> **PROBLEM TO SOLVE**
Reproduce the records below exactly, but leave their pictures out of the copy.

[Data excerpts]
--- START ---

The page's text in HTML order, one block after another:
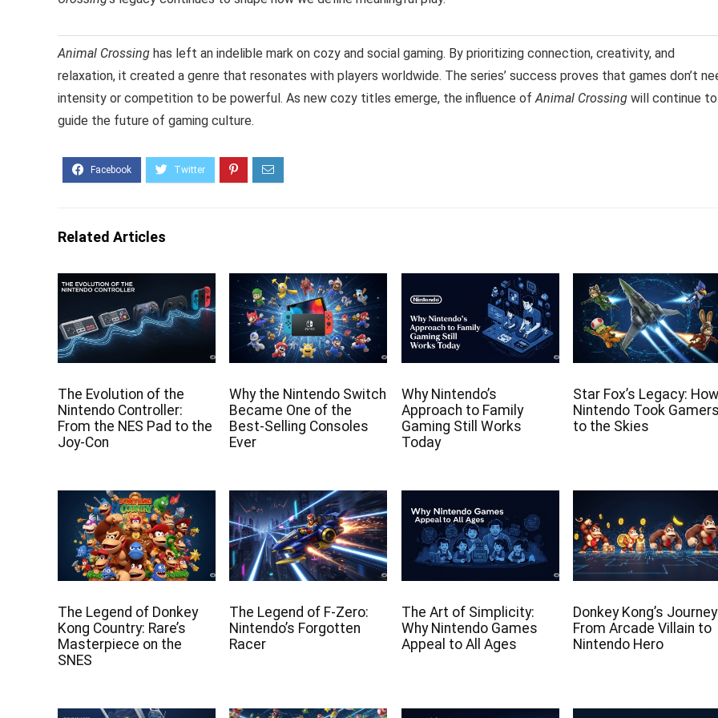
Animal Crossing has left an indelible mark on cozy and social gaming. By prioritizing connection, creativity, and
relaxation, it created a genre that resonates with players worldwide. The series’ success proves that games don’t
intensity or competition to be powerful. As new cozy titles emerge, the influence of Animal Crossing will continue to
guide the future of gaming culture.
Related Articles
The Evolution of the
Nintendo Controller:
From the NES Pad to the
Joy-Con
Why the Nintendo Switch
Became One of the
Best-Selling Consoles
Ever
Why Nintendo’s
Approach to Family
Gaming Still Works
Today
Star Fox’s Legacy: How
Nintendo Took
to the Skies
The Legend of Donkey
Kong Country: Rare’s
Masterpiece on the
SNES
The Legend of F-Zero:
Nintendo’s Forgotten
Racer
The Art of Simplicity:
Why Nintendo Games
Appeal to All Ages
Donkey Kong’s
From Arcade Villain to
Nintendo Hero
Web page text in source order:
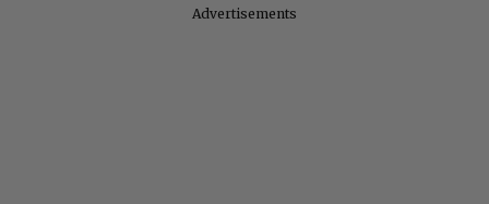
Advertisements
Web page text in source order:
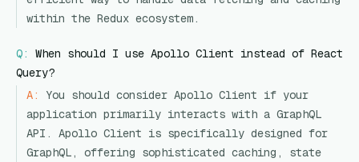
within the Redux ecosystem.
Q:
When should I use Apollo Client instead of React
Query?
A:
You should consider Apollo Client if your
application primarily interacts with a GraphQL
API. Apollo Client is specifically designed for
GraphQL, offering sophisticated caching, state
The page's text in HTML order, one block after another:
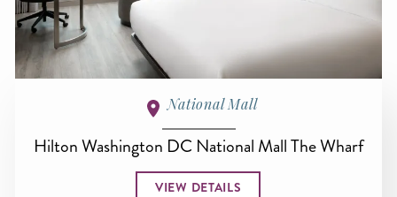
National Mall
Hilton Washington DC National Mall The Wharf
VIEW DETAILS
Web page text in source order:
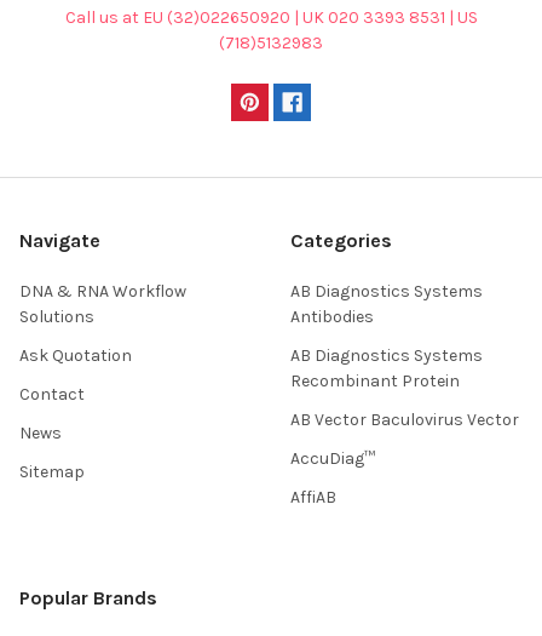
Call us at EU (32)022650920 | UK 020 3393 8531 | US
(718)5132983
Navigate
DNA & RNA Workflow
Solutions
Ask Quotation
Contact
News
Sitemap
Categories
AB Diagnostics Systems
Antibodies
AB Diagnostics Systems
Recombinant Protein
AB Vector Baculovirus Vector
AccuDiag™
AffiAB
Popular Brands
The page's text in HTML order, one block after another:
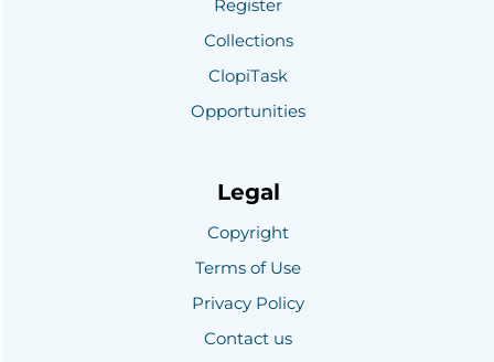
Register
Collections
ClopiTask
Opportunities
Legal
Copyright
Terms of Use
Privacy Policy
Contact us
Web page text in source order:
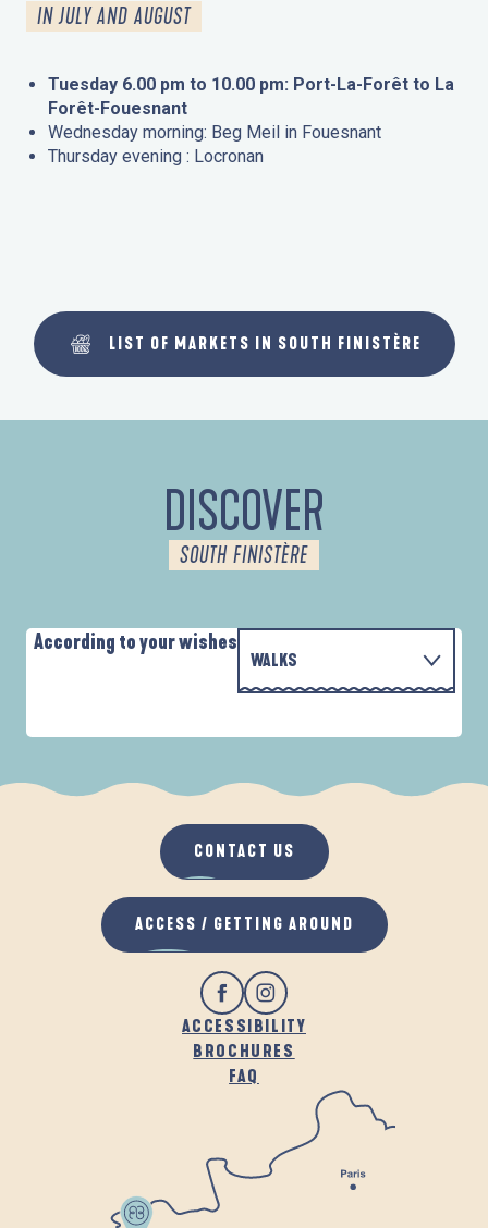
IN JULY AND AUGUST
Tuesday 6.00 pm to 10.00 pm: Port-La-Forêt to La
Forêt-Fouesnant
Wednesday morning: Beg Meil in Fouesnant
Thursday evening : Locronan
LIST OF MARKETS IN SOUTH FINISTÈRE
DISCOVER
SOUTH FINISTÈRE
According to your wishes
WALKS
WHEN IT RAINS
IN THE FRESH AIR
ACCESSIBILITY
BROCHURES
FAQ
CONTACT US
ACCESS / GETTING AROUND

--- END ---

> **RESPONSE**
The page's text in HTML order, one block after another:
Animal Crossing has left an indelible mark on cozy and social gaming. By prioritizing connection, creativity, and
relaxation, it created a genre that resonates with players worldwide. The series’ success proves that games don’t
intensity or competition to be powerful. As new cozy titles emerge, the influence of Animal Crossing will continue to
guide the future of gaming culture.
Related Articles
The Evolution of the
Nintendo Controller:
From the NES Pad to the
Joy-Con
Why the Nintendo Switch
Became One of the
Best-Selling Consoles
Ever
Why Nintendo’s
Approach to Family
Gaming Still Works
Today
Star Fox’s Legacy: How
Nintendo Took
to the Skies
The Legend of Donkey
Kong Country: Rare’s
Masterpiece on the
SNES
The Legend of F-Zero:
Nintendo’s Forgotten
Racer
The Art of Simplicity:
Why Nintendo Games
Appeal to All Ages
Donkey Kong’s
From Arcade Villain to
Nintendo Hero
Web page text in source order:
Advertisements
Web page text in source order:
within the Redux ecosystem.
Q:
When should I use Apollo Client instead of React
Query?
A:
You should consider Apollo Client if your
application primarily interacts with a GraphQL
API. Apollo Client is specifically designed for
GraphQL, offering sophisticated caching, state
The page's text in HTML order, one block after another:
National Mall
Hilton Washington DC National Mall The Wharf
VIEW DETAILS
Web page text in source order:
Call us at EU (32)022650920 | UK 020 3393 8531 | US
(718)5132983
Navigate
DNA & RNA Workflow
Solutions
Ask Quotation
Contact
News
Sitemap
Categories
AB Diagnostics Systems
Antibodies
AB Diagnostics Systems
Recombinant Protein
AB Vector Baculovirus Vector
AccuDiag™
AffiAB
Popular Brands
The page's text in HTML order, one block after another:
Register
Collections
ClopiTask
Opportunities
Legal
Copyright
Terms of Use
Privacy Policy
Contact us
Web page text in source order:
IN JULY AND AUGUST
Tuesday 6.00 pm to 10.00 pm: Port-La-Forêt to La
Forêt-Fouesnant
Wednesday morning: Beg Meil in Fouesnant
Thursday evening : Locronan
LIST OF MARKETS IN SOUTH FINISTÈRE
DISCOVER
SOUTH FINISTÈRE
According to your wishes
WALKS
WHEN IT RAINS
IN THE FRESH AIR
ACCESSIBILITY
BROCHURES
FAQ
CONTACT US
ACCESS / GETTING AROUND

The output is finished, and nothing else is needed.